# Improved support for solving systems of nonlinear equations

Abstract:

- Scilab's function fsolve computes a root of a system of nonlinear equations. Currently, fsolve is a wrapper around the subroutine HYBRD. HYBRD is well suited to solving systems with dense derivatives, but can not solve large systems with sparse derivatives. I propose to improve the current interface to HYBRD, construct a test set of nonlinear systems with dense and sparse derivatives, and implement an experimental solver for systems of nonlinear equations with sparse derivatives.

### Student time line

See here for the Google Summer of Code planning.

### Clues

What about using a non linear optimization method ? For example IPOpt (https://projects.coin-or.org/Ipopt) is a very powerful solver. If a non linear constrained optimization method can be used, I have already interfaced this method to Scilab. See here.

### Work time line

Step 1:

- Starting a minimal toolbox. Getting all the files related to fsolve and copy these files into a separate toolbox.
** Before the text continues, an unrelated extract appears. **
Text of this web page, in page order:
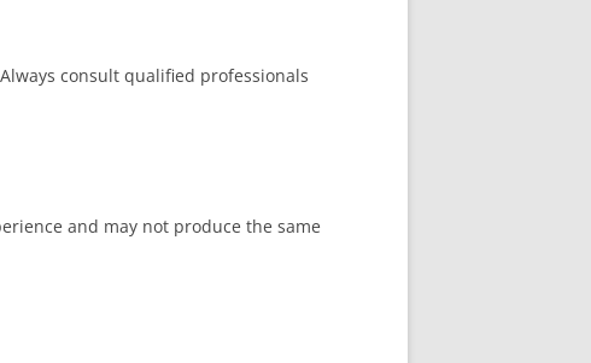
consult qualified professionals
and may not produce the same

This can certainly be done during community bonding. The interesting files are: In the directory scilab/modules/optimization/sci_gateway/fortran, you can find Ex-fsolve.f and sci_f_fsolve.f In the directory scilab/modules/optimization/src/fortran/minpack, you can find the hybr*.f files. In the directory scilab/modules/optimization/help/en_US, you can find the fsolve.xml file.

Step 2:

- Define a first strategy to solve efficiently a system of non linear equations:
- which methods in which cases (sparse, not sparse) ?
- when do we switch (small problem / large problem) ?
- how do we code (Scilab script, Fortran / C code interfaced to Scilab) ?
- do we code a new method (due to licence problems) ?

Step 3:

- Gather some test problems (gaz flow network problem, problems from other sources). For the gaz flow problem, it's a scilab script. For the other problems, it will be (maybe) fortran code. So, we certainly need to interface these codes to Scilab.

Step 4:

- Code (the code can certainly be started at step 2 ...). Maybe we can divide here the coding approach:
- write a sparse / full fsolve method (don't bother on the huge problem thing)
- add the hability to deal with big problems.

Step 5:

- Test (the test part should be started as soon as possible). Doc (the doc part should be started as soon as possible too).